The strategy here is to push the cache breakpoint as close to the current turn as possible, so the model reads the accumulated history from cache and only processes the new message fresh. This matters most in long agentic sessions where context grows to tens of thousands of tokens.

Measuring Whether Caching Is Working

The Anthropic API returns cache-related token counts in the response usage object. Inspect these fields in your integration:

cache_creation_input_tokens: tokens written to cache on this request (first occurrence, higher cost)
cache_read_input_tokens: tokens read from cache (lower cost)
input_tokens: tokens processed normally (full price)

Log these values per request in your observability layer. If cache_read_input_tokens is consistently zero on requests that should be hitting your static system prompt, work through the silent-mistake checklist above. Most of the time the culprit is dynamic content injected into the prefix.

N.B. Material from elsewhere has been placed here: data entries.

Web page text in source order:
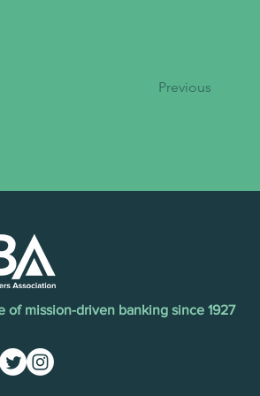
Previous
of mission-driven banking since 1927
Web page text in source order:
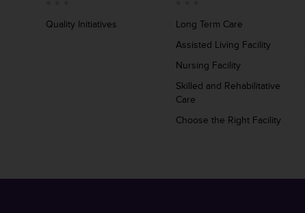
Quality Initiatives
Long Term Care
Assisted Living Facility
Nursing Facility
Skilled and Rehabilitative
Care
Choose the Right Facility
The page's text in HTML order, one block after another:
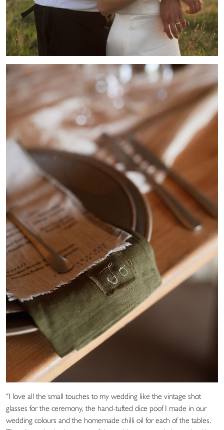
“I love all the small touches to my wedding like the vintage shot
glasses for the ceremony, the hand-tufted dice poof I made in our
wedding colours and the homemade chilli oil for each of the tables.
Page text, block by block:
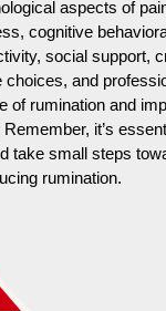
aspects of
cognitive
social support,
and
of rumination and
it’s
take small steps
rumination.

Choosing the Right Model for Cached Workloads

The economics of caching interact with model pricing. For high-volume workloads where the cached prefix is large and the per-turn query is short, a smaller model like Claude Haiku 4.5 will often be the right choice: the cache read cost is lower in absolute terms, and the 200K context window is sufficient for most RAG pipelines. Reserve Claude Sonnet 4.6 or Claude Fable 5 for tasks that genuinely require higher reasoning capability, where the cache savings help offset the higher base cost.

Takeaway

Prompt caching is not a configuration knob you flip once and forget. It is a design constraint that should shape your prompt architecture from the start. Keep stable content at the front, dynamic content at the back, sort your retrieval results deterministically, and instrument your token usage so you can verify the cache is actually being hit. Get those fundamentals right and the cost reductions will follow without any changes to model selection or infrastructure.